中午在公司饭堂吃饭,经常坐陈乐乐对面的同事跟他抱怨他家小孩:“小孩子真是难搞,我今天早上给我儿子准备课间餐的时候一时手快,把蛋饼放到了馒头和饭团的中间,但是就一个位置有什么好讲究的?明知我赶时间,臭小子非要我重新给他装。孩他妈也是,都不早点起来帮帮我,我都要被他娘儿俩弄疯了。”
陈乐乐咬着勺子表示同情,脑里却一阵电光火石,位置,位置……他终于知道到底哪里怪怪的了——他昨天晚上明明把那盆月季放到了门边,为什么今天早上他看到它却还是在窗台上?他清楚自己不会梦游,而家里门窗都关好了,不会有第二个人把月季放回窗台——难道是那盆月季长了脚,会自己爬到窗台?
陈乐乐稍微想象了下,觉得毛骨悚然,再联想老中医说的话,他只想马上扑到医院求解救。同事看他坐立不安,问道:“你干吗了,肚子痛?”陈乐乐闻言频频点头:“我身体不舒服,下午想请假……”“你还请?上周六老板开会,周秃头都点名说你身体问题导致工作效率低下了,我建议你先忍忍,下了班再去。”
有鬼或许不会死,没工作是一定会饿死,陈乐乐心想同事说得有道理,只好待到下班才走。一个下午他的脑袋都乱糟糟的,什么都做不进去,他不停回想跟那株月季有关的一切,又想晚上做的那些梦,后背的汗毛不禁一根根竖起。小时候他看过聊斋,里面那些人类梦里跟妖怪欢好导致被吸光阳气的故事还隐隐有印象,他捡回来的白月季不会也是什么妖怪变的吧?
捱到下班,陈乐乐急急忙忙去找老中医,却被告知医生今天休假。陈乐乐急得团团转却无计可施,家都有点不敢回了,生怕那株月季一眨眼就变成一只吃人的怪兽,把他吃到渣渣都不剩……

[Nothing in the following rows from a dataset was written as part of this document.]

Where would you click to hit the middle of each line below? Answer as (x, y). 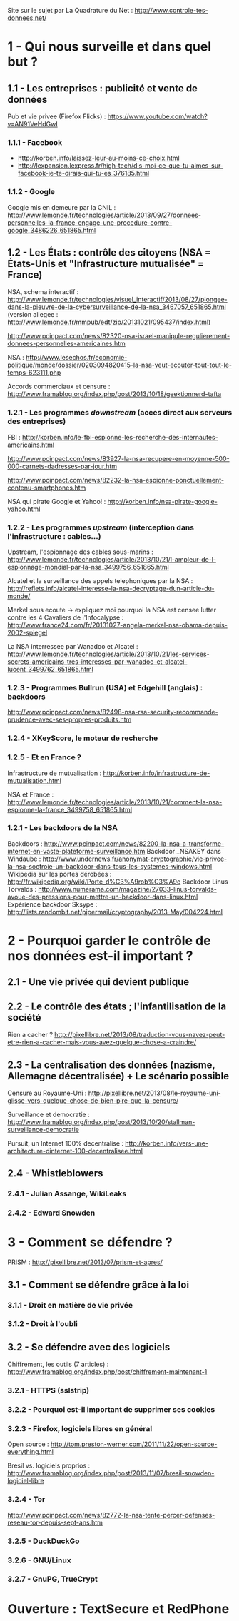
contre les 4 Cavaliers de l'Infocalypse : (66, 617)
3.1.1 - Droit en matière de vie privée (70, 1305)
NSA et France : (31, 794)
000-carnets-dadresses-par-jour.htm (62, 466)
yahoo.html (24, 509)
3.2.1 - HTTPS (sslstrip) (49, 1390)
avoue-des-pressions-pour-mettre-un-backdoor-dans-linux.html (103, 897)
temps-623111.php (34, 373)
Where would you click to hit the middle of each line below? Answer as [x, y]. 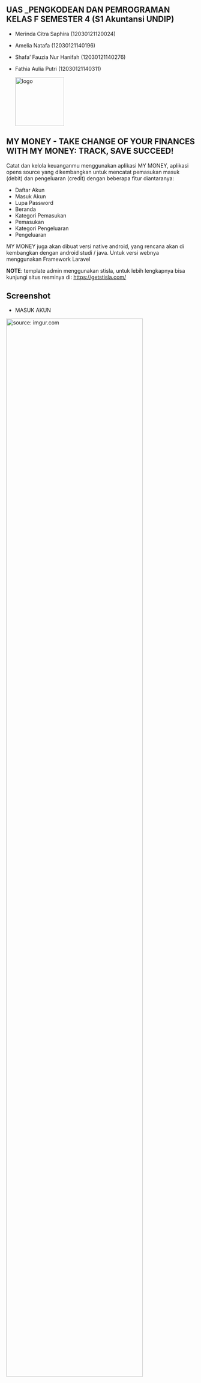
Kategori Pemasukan [41, 215]
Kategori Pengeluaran [42, 228]
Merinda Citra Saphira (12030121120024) [65, 34]
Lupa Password [34, 202]
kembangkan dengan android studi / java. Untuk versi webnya [83, 252]
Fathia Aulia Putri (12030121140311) [58, 68]
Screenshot [28, 296]
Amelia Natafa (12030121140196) [55, 45]
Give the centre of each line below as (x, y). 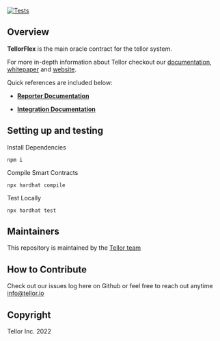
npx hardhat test (32, 210)
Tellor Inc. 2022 (29, 331)
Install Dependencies (37, 147)
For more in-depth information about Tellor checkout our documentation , (109, 62)
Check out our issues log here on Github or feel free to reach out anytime (110, 286)
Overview (28, 32)
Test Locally (24, 198)
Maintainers (33, 232)
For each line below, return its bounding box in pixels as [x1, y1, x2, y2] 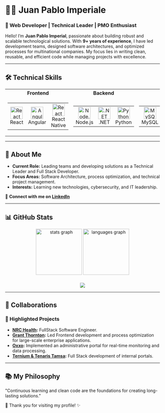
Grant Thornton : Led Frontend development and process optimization [12, 332, 154, 338]
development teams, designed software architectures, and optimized [5, 44, 144, 50]
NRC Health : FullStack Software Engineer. [12, 327, 97, 333]
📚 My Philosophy [5, 372, 60, 381]
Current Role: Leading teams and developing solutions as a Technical [12, 163, 154, 169]
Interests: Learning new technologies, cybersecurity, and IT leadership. [12, 184, 158, 190]
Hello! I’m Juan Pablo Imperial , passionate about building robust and [5, 33, 144, 39]
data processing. [12, 348, 47, 354]
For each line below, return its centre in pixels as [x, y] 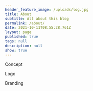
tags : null [16, 41]
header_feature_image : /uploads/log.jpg [47, 9]
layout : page [18, 32]
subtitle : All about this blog [37, 18]
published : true [22, 37]
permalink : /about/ [25, 23]
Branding [14, 83]
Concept [14, 64]
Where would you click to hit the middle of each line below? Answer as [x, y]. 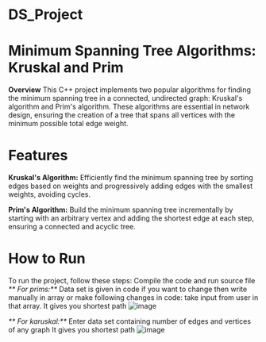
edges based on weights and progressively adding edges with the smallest [131, 186]
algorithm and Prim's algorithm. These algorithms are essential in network [129, 107]
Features [38, 156]
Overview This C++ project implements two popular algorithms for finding [130, 90]
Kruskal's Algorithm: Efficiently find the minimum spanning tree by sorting [131, 178]
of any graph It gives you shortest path [71, 330]
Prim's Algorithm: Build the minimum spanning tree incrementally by [121, 210]
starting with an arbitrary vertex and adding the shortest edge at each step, [131, 218]
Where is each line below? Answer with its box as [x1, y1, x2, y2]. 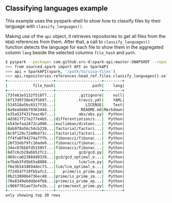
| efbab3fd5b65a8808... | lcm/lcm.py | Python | [5, 159, 125, 165]
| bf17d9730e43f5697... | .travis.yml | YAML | [5, 97, 125, 103]
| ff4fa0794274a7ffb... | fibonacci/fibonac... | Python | [5, 135, 125, 140]
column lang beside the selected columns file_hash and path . [5, 49, 137, 55]
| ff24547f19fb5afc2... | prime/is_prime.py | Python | [5, 169, 125, 174]
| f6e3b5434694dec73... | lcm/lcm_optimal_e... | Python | [5, 164, 125, 170]
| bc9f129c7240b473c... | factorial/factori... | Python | [5, 131, 125, 136]
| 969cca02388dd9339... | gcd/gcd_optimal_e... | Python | [5, 155, 125, 160]
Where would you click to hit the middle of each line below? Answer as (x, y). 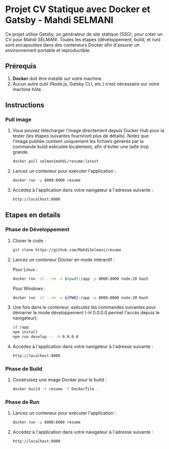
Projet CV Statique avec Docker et (78, 9)
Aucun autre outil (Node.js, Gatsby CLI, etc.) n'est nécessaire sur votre (86, 84)
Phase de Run (22, 402)
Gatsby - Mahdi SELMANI (59, 20)
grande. (21, 152)
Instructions (25, 105)
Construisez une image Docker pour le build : (60, 380)
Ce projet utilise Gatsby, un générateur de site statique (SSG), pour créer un (84, 34)
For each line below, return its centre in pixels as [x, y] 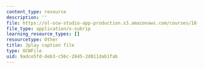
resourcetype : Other [32, 40]
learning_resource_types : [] [43, 34]
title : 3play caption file [40, 46]
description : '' [27, 17]
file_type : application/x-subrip [49, 28]
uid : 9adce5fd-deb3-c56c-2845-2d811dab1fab [62, 56]
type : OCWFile [24, 51]
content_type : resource [36, 12]
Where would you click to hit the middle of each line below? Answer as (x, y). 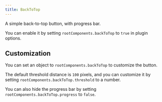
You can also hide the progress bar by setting (51, 89)
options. (13, 38)
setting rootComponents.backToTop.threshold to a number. (63, 80)
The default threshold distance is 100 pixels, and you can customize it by (78, 75)
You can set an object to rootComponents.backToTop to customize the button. (81, 65)
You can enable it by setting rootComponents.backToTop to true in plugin (76, 33)
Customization (28, 53)
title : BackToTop (23, 10)
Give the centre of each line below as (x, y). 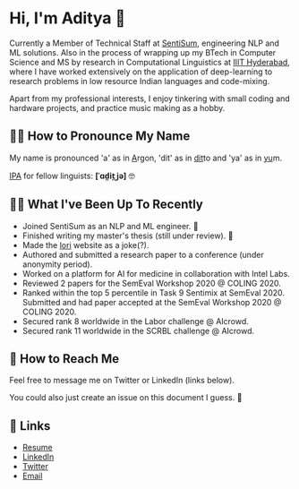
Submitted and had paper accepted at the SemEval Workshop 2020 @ (152, 302)
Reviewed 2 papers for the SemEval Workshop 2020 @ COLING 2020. (152, 283)
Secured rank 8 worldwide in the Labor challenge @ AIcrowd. (135, 321)
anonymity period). (57, 264)
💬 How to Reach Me (64, 359)
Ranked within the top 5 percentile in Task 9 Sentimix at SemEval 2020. (153, 292)
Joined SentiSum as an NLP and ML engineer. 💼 (110, 226)
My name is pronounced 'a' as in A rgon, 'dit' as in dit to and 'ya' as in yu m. (146, 158)
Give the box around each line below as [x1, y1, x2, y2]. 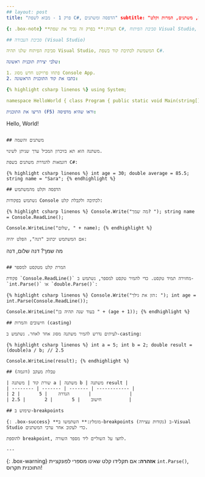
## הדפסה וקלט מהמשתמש [6, 186, 61, 193]
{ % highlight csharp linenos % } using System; [6, 86, 127, 92]
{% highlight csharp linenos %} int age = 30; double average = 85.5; [6, 170, 190, 176]
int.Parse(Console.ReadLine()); [6, 298, 88, 304]
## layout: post [6, 9, 48, 15]
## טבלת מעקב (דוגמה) [6, 368, 56, 375]
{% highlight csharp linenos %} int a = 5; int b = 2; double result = [6, 342, 192, 348]
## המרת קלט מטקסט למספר [6, 264, 66, 270]

在外面吃了拉面当晚餐,又在人多的中心广场坐了一会儿,给妈妈打了个电话,陈乐乐才鼓起勇气回家。如果是在青岛的话,他认识的人多,就算不回爸妈家也可以找朋友到自个儿屋里睡来壮壮胆,可他毕业之后留在大学所在的城市工作,而直到现在他还没有一个能把对方叫来自己家这样交情的朋友。去酒店住嘛?车贷和房租加起来每个月就要5000多了,再加上其他杂七杂八的费用,他没有闲钱浪费……问家里要钱也不是不行,但陈乐乐自尊心强,毕业的时候就说好不问家里要一分钱,他当然不想食言。可是他还是好害怕,就住一晚酒店也花不了多少钱嘛……陈乐乐做起了激烈的心理斗争,到底要不要,要不要住酒店?
最后陈乐乐还是选择了回家,一来他想到这一个多月他除了感冒也没什么大碍,反倒有几次化险为夷的经历,在家多睡一晚应该不会被弄死,二来医生说过把月季扔掉就没事儿了,医生的话总没有错吧?而且他还得回家煲中药喝。
一回到家,陈乐乐就捧起那盆月季拿到楼下去,本打算放在楼下的绿化带旁,想想觉得不安心,又走了好长一段路,把月季拿到了离家最近的一个公园。他边吸着流涕的鼻子边把开得美艳的白月季放进高高的草丛,最后小心翼翼地摸了下它的花瓣:“把你放在这里应该没人会发现,你不会被人捡回去也不会被当成垃圾运走,你就在这里跟这些草在一起吧……我没做什么对不起你的事,你不要回来找我好不好?乖乖的,我会抽时间来看你的,拜拜!”
回家煲中药喝了,陈乐乐洗漱完早早上床躺着,看着漆黑的天花板满脑子都是那盆月季。他不知为何有点担心,那个公园野猫特别多,老在草丛里窜来窜去的,不知道会不会把月季娇嫩的白花瓣给揉烂,还有在室外的条件肯定不如有人专门照顾的室内,一会儿暴晒一会儿倾盆大雨的……想着想着陈乐乐被自己逗笑了,要让月季长得好好的自己可就不好了,用命去养一朵花,不值,他还是不要想那么多了。抱着这样的想法,陈乐乐慢慢沉入了梦乡……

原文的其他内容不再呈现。